» Problem to work on
For this exercise, transcribe all the entries exactly as given and omit the images.

[Records drawn from a dataset]
:::

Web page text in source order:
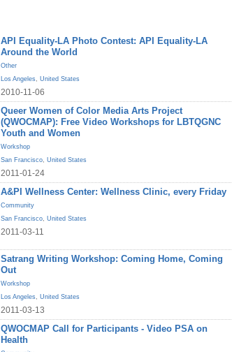
API Equality-LA Photo Contest: API Equality-LA
Around the World
Other
Los Angeles, United States
2010-11-06
Queer Women of Color Media Arts Project
(QWOCMAP): Free Video Workshops for LBTQGNC
Youth and Women
Workshop
San Francisco, United States
2011-01-24
A&PI Wellness Center: Wellness Clinic, every Friday
Community
San Francisco, United States
2011-03-11
Satrang Writing Workshop: Coming Home, Coming
Out
Workshop
Los Angeles, United States
2011-03-13
QWOCMAP Call for Participants - Video PSA on
Health
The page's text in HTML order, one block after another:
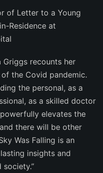
of Letter to a Young
Residence at
Griggs recounts her
the Covid pandemic.
the personal, as a
as a skilled doctor
elevates the
there will be other
Was Falling is an
insights and
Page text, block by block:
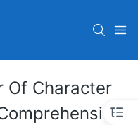
Of Character
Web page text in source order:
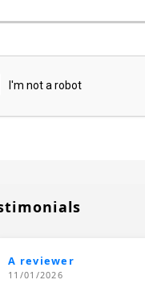
A reviewer
11/01/2026
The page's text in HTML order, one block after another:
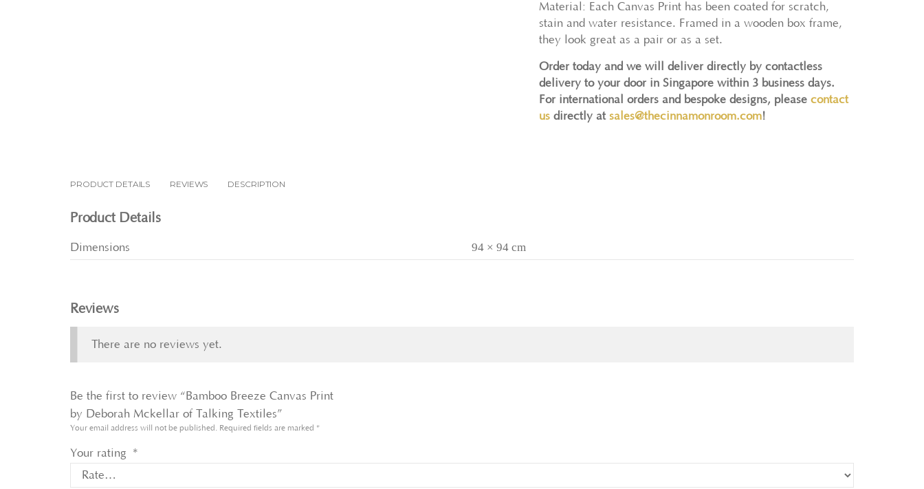
Material: Each Canvas Print has been coated for scratch,
stain and water resistance. Framed in a wooden box frame,
they look great as a pair or as a set.
Order today and we will deliver directly by contactless
delivery to your door in Singapore within 3 business days.
For international orders and bespoke designs, pleasecontact
us directly atsales@thecinnamonroom.com!
PRODUCT DETAILS REVIEWS DESCRIPTION
Product Details
Dimensions 94 × 94 cm
Reviews
There are no reviews yet.
Be the first to review “Bamboo Breeze Canvas Print
by Deborah Mckellar of Talking Textiles”
Your email address will not be published. Required fields are marked *
Your rating *
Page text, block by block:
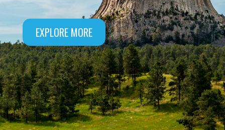
EXPLORE MORE
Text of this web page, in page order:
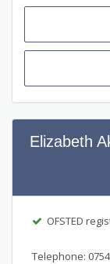
Elizabeth
OFSTED
Telephone:
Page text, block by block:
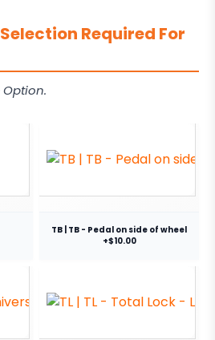
Required For
Option.
TB | TB - Pedal on side of wheel
+$10.00
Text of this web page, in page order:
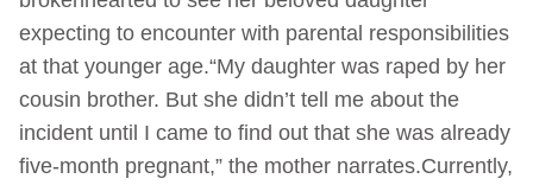
expecting to encounter with parental responsibilities
at that younger age.“My daughter was raped by her
cousin brother. But she didn’t tell me about the
incident until I came to find out that she was already
five-month pregnant,” the mother narrates.Currently,
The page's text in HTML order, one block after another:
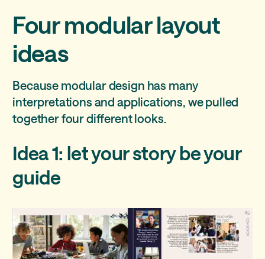
Four modular layout
ideas
Because modular design has many
interpretations and applications, we pulled
together four different looks.
Idea 1: let your story be your
guide
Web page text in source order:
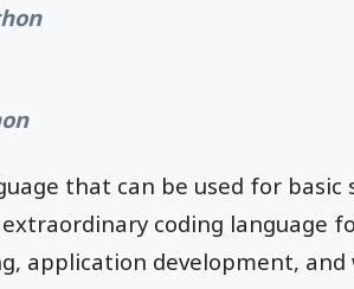
that can be used for
coding language
application development,
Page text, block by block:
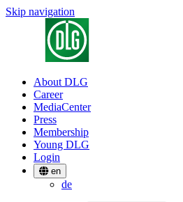
Skip navigation
About DLG
Career
MediaCenter
Press
Membership
Young DLG
Login
en
de
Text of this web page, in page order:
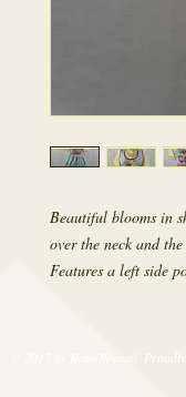
Beautiful blooms in
over the neck and
Features a left side
© 2017 by RetroRevival.
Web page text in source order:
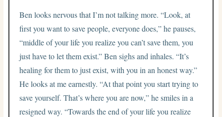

:::

» Final answer
Web page text in source order:
API Equality-LA Photo Contest: API Equality-LA
Around the World
Other
Los Angeles, United States
2010-11-06
Queer Women of Color Media Arts Project
(QWOCMAP): Free Video Workshops for LBTQGNC
Youth and Women
Workshop
San Francisco, United States
2011-01-24
A&PI Wellness Center: Wellness Clinic, every Friday
Community
San Francisco, United States
2011-03-11
Satrang Writing Workshop: Coming Home, Coming
Out
Workshop
Los Angeles, United States
2011-03-13
QWOCMAP Call for Participants - Video PSA on
Health
The page's text in HTML order, one block after another:
of Letter to a Young
Residence at
Griggs recounts her
the Covid pandemic.
the personal, as a
as a skilled doctor
elevates the
there will be other
Was Falling is an
insights and
Page text, block by block:
Of Character
Web page text in source order:
A reviewer
11/01/2026
The page's text in HTML order, one block after another:
Material: Each Canvas Print has been coated for scratch,
stain and water resistance. Framed in a wooden box frame,
they look great as a pair or as a set.
Order today and we will deliver directly by contactless
delivery to your door in Singapore within 3 business days.
For international orders and bespoke designs, pleasecontact
us directly atsales@thecinnamonroom.com!
PRODUCT DETAILS REVIEWS DESCRIPTION
Product Details
Dimensions 94 × 94 cm
Reviews
There are no reviews yet.
Be the first to review “Bamboo Breeze Canvas Print
by Deborah Mckellar of Talking Textiles”
Your email address will not be published. Required fields are marked *
Your rating *
Page text, block by block:
EXPLORE MORE
Text of this web page, in page order:
Elizabeth
OFSTED
Telephone:
Page text, block by block:
Required For
Option.
TB | TB - Pedal on side of wheel
+$10.00
Text of this web page, in page order:
expecting to encounter with parental responsibilities
at that younger age.“My daughter was raped by her
cousin brother. But she didn’t tell me about the
incident until I came to find out that she was already
five-month pregnant,” the mother narrates.Currently,
The page's text in HTML order, one block after another:
Four modular layout
ideas
Because modular design has many
interpretations and applications, we pulled
together four different looks.
Idea 1: let your story be your
guide
Web page text in source order:
that can be used for
coding language
application development,
Page text, block by block:
Skip navigation
About DLG
Career
MediaCenter
Press
Membership
Young DLG
Login
en
de
Text of this web page, in page order:
Beautiful blooms in
over the neck and
Features a left side
© 2017 by RetroRevival.
Web page text in source order:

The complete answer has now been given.